- Opening Delimiter -

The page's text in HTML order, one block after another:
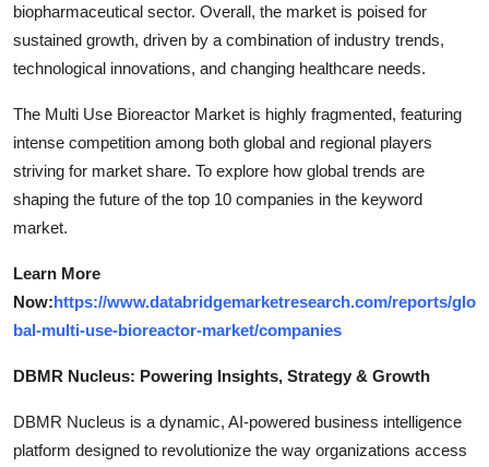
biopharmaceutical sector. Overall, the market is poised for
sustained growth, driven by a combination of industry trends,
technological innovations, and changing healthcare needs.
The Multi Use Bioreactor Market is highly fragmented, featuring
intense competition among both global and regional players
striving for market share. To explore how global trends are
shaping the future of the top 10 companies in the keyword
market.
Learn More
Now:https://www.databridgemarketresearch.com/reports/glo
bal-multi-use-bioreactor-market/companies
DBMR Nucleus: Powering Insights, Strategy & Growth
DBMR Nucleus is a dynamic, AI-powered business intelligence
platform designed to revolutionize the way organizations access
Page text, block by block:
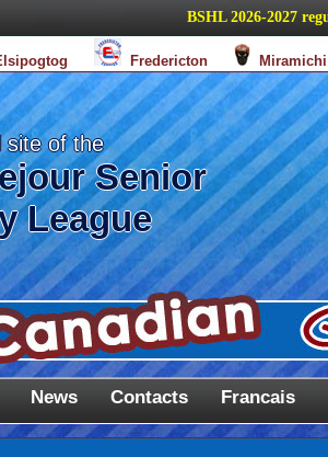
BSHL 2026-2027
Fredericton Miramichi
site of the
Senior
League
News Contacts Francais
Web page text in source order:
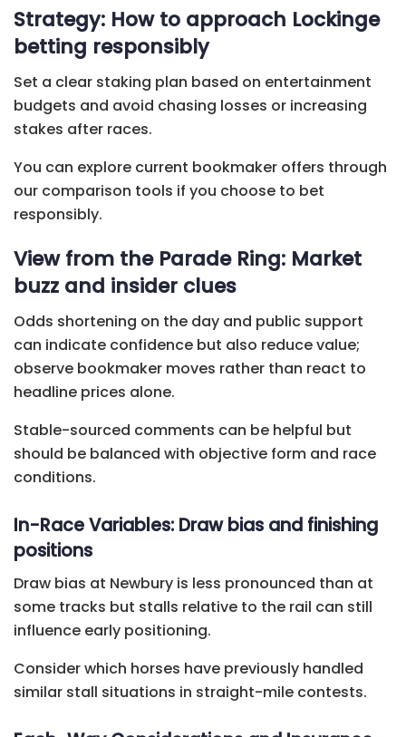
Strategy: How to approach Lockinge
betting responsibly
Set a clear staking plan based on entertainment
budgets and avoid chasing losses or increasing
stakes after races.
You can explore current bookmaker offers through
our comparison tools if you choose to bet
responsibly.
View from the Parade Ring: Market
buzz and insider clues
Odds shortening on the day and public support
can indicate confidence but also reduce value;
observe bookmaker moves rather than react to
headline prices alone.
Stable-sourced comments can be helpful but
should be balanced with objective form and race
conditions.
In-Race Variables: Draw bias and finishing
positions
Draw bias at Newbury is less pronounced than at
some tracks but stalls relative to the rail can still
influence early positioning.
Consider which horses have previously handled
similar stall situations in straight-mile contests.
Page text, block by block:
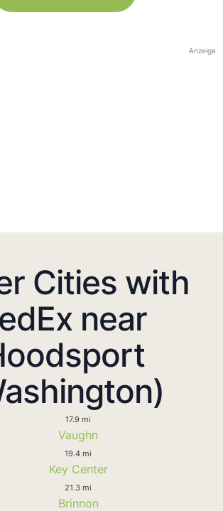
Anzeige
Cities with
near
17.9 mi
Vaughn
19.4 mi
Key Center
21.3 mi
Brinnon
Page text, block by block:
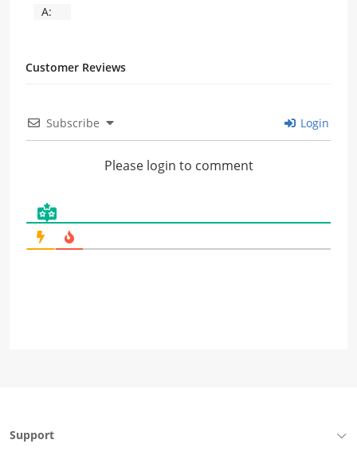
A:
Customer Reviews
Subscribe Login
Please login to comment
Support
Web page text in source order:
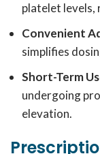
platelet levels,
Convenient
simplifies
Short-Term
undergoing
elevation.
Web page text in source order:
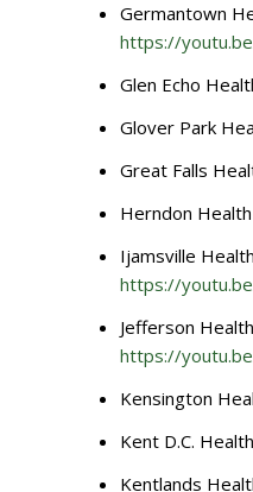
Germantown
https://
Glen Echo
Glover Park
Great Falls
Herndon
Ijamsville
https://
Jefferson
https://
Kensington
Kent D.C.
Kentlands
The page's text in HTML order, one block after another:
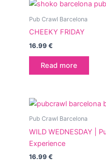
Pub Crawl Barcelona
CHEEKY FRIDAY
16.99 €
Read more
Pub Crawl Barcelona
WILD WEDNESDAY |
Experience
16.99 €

- Closing Delimiter -

Write out, from the lines above, only those from the line with "Strategy: How to approach Lockinge" to the line with "conditions.", exactly as given, including the first and the last.

Written response:
Strategy: How to approach Lockinge
betting responsibly
Set a clear staking plan based on entertainment
budgets and avoid chasing losses or increasing
stakes after races.
You can explore current bookmaker offers through
our comparison tools if you choose to bet
responsibly.
View from the Parade Ring: Market
buzz and insider clues
Odds shortening on the day and public support
can indicate confidence but also reduce value;
observe bookmaker moves rather than react to
headline prices alone.
Stable-sourced comments can be helpful but
should be balanced with objective form and race
conditions.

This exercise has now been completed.